RBIG (Laparra & Malo 2011) is a non-gradient greedy warm-start that fits each block’s parameters in sequence (PCA for rotation, sklearn GaussianMixture per dim for marginal/coupling) and propagates the data forward.
For the diagonal flow the init is exact: the layer’s $(\pi, \mu, \sigma)$ parameters are exactly the GMM fit, and the pre-training pushforward is already near $\mathcal{N}(0, I)$ .

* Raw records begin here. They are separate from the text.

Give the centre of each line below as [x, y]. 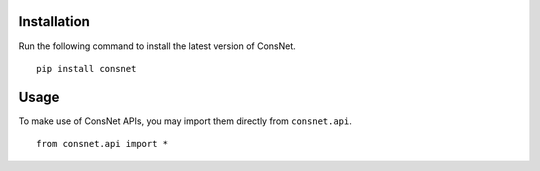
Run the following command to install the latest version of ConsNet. [157, 46]
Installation [54, 21]
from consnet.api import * [102, 144]
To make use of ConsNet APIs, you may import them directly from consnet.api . [185, 121]
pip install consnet [86, 68]
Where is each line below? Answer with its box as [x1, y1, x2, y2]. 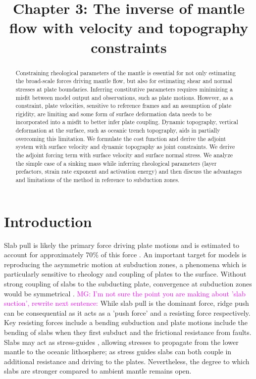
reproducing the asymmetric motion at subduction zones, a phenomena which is [4, 259, 247, 269]
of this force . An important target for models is [101, 249, 247, 260]
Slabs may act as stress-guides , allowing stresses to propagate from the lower [4, 336, 239, 347]
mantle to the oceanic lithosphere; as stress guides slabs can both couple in [4, 346, 232, 357]
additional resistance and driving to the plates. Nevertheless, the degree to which [4, 356, 250, 366]
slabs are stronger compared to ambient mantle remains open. [4, 366, 192, 376]
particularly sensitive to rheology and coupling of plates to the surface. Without [4, 269, 247, 279]
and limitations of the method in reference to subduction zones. [15, 176, 180, 184]
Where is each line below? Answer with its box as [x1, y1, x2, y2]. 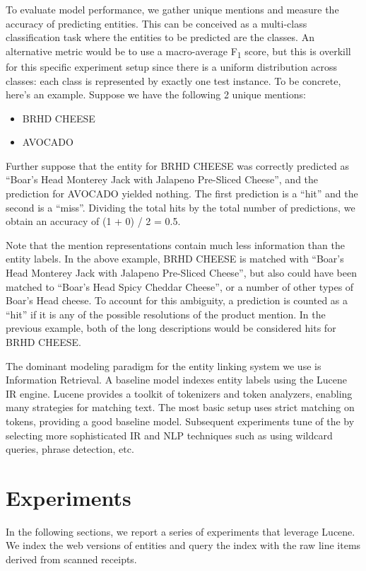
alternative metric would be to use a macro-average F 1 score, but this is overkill [6, 43, 351, 60]
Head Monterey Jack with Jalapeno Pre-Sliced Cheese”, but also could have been [6, 265, 358, 280]
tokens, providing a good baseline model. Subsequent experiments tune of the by [6, 413, 355, 428]
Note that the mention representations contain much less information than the [6, 237, 345, 252]
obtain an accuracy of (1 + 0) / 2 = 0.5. [6, 214, 181, 229]
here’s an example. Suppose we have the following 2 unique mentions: [6, 87, 306, 102]
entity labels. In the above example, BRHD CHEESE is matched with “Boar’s [6, 251, 344, 266]
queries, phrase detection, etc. [6, 442, 134, 456]

For the coupling flow the conditioner’s inner Dense weights stay random, but the final Dense is forced to kernel=0, bias = fitted mixture params. So at init the coupling layer behaves like a diagonal marginal layer with the IG-fitted mixture; gradient training then lets the conditioner become genuinely conditional.
End result in both cases: lower starting NLL, faster convergence, and fewer chances for the optimiser to get stuck in a bad local minimum.